BEGIN

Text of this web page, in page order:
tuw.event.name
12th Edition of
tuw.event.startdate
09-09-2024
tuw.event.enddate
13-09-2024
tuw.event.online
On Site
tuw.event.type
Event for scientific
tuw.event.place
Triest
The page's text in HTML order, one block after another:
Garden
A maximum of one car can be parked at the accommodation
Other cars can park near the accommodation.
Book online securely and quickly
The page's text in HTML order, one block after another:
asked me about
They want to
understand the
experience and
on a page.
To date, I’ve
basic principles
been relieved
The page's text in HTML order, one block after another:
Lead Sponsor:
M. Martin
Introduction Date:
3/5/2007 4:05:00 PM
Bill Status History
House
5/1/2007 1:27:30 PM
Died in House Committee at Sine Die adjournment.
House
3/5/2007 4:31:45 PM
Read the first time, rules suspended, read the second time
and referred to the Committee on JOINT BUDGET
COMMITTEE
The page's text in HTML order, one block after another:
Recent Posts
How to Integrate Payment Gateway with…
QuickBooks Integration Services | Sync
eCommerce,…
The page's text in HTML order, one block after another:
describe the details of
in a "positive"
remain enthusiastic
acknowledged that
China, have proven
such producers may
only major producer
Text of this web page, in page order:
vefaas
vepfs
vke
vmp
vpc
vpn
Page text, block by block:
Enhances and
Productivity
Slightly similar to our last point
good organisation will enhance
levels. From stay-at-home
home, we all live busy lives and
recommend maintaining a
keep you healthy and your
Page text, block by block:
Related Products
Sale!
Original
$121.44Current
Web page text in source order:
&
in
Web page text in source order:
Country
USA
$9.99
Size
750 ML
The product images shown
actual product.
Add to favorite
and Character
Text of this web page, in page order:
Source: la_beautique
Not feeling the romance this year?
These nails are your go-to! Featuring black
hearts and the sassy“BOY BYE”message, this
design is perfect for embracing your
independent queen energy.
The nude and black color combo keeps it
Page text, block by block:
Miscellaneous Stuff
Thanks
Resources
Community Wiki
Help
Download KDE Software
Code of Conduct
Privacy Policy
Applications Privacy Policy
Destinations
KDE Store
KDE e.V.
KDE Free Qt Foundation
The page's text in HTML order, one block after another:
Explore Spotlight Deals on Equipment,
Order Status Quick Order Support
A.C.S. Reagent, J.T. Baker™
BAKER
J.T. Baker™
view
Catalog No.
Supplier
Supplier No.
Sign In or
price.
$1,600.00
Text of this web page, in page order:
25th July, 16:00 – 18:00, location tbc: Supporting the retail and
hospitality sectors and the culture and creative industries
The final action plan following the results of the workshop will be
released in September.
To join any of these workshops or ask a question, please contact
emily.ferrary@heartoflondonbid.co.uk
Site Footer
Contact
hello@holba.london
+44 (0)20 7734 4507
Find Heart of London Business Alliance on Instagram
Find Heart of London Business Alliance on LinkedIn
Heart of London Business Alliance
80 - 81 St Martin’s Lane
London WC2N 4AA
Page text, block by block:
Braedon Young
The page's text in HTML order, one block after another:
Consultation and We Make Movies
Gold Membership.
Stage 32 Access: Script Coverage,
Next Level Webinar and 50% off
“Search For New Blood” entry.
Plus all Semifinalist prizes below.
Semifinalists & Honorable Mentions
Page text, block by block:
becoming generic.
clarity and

END

**Requirement:**
An exact transcription of the data above is required.

**Solved exercise:**
Text of this web page, in page order:
tuw.event.name
12th Edition of
tuw.event.startdate
09-09-2024
tuw.event.enddate
13-09-2024
tuw.event.online
On Site
tuw.event.type
Event for scientific
tuw.event.place
Triest
The page's text in HTML order, one block after another:
Garden
A maximum of one car can be parked at the accommodation
Other cars can park near the accommodation.
Book online securely and quickly
The page's text in HTML order, one block after another:
asked me about
They want to
understand the
experience and
on a page.
To date, I’ve
basic principles
been relieved
The page's text in HTML order, one block after another:
Lead Sponsor:
M. Martin
Introduction Date:
3/5/2007 4:05:00 PM
Bill Status History
House
5/1/2007 1:27:30 PM
Died in House Committee at Sine Die adjournment.
House
3/5/2007 4:31:45 PM
Read the first time, rules suspended, read the second time
and referred to the Committee on JOINT BUDGET
COMMITTEE
The page's text in HTML order, one block after another:
Recent Posts
How to Integrate Payment Gateway with…
QuickBooks Integration Services | Sync
eCommerce,…
The page's text in HTML order, one block after another:
describe the details of
in a "positive"
remain enthusiastic
acknowledged that
China, have proven
such producers may
only major producer
Text of this web page, in page order:
vefaas
vepfs
vke
vmp
vpc
vpn
Page text, block by block:
Enhances and
Productivity
Slightly similar to our last point
good organisation will enhance
levels. From stay-at-home
home, we all live busy lives and
recommend maintaining a
keep you healthy and your
Page text, block by block:
Related Products
Sale!
Original
$121.44Current
Web page text in source order:
&
in
Web page text in source order:
Country
USA
$9.99
Size
750 ML
The product images shown
actual product.
Add to favorite
and Character
Text of this web page, in page order:
Source: la_beautique
Not feeling the romance this year?
These nails are your go-to! Featuring black
hearts and the sassy“BOY BYE”message, this
design is perfect for embracing your
independent queen energy.
The nude and black color combo keeps it
Page text, block by block:
Miscellaneous Stuff
Thanks
Resources
Community Wiki
Help
Download KDE Software
Code of Conduct
Privacy Policy
Applications Privacy Policy
Destinations
KDE Store
KDE e.V.
KDE Free Qt Foundation
The page's text in HTML order, one block after another:
Explore Spotlight Deals on Equipment,
Order Status Quick Order Support
A.C.S. Reagent, J.T. Baker™
BAKER
J.T. Baker™
view
Catalog No.
Supplier
Supplier No.
Sign In or
price.
$1,600.00
Text of this web page, in page order:
25th July, 16:00 – 18:00, location tbc: Supporting the retail and
hospitality sectors and the culture and creative industries
The final action plan following the results of the workshop will be
released in September.
To join any of these workshops or ask a question, please contact
emily.ferrary@heartoflondonbid.co.uk
Site Footer
Contact
hello@holba.london
+44 (0)20 7734 4507
Find Heart of London Business Alliance on Instagram
Find Heart of London Business Alliance on LinkedIn
Heart of London Business Alliance
80 - 81 St Martin’s Lane
London WC2N 4AA
Page text, block by block:
Braedon Young
The page's text in HTML order, one block after another:
Consultation and We Make Movies
Gold Membership.
Stage 32 Access: Script Coverage,
Next Level Webinar and 50% off
“Search For New Blood” entry.
Plus all Semifinalist prizes below.
Semifinalists & Honorable Mentions
Page text, block by block:
becoming generic.
clarity and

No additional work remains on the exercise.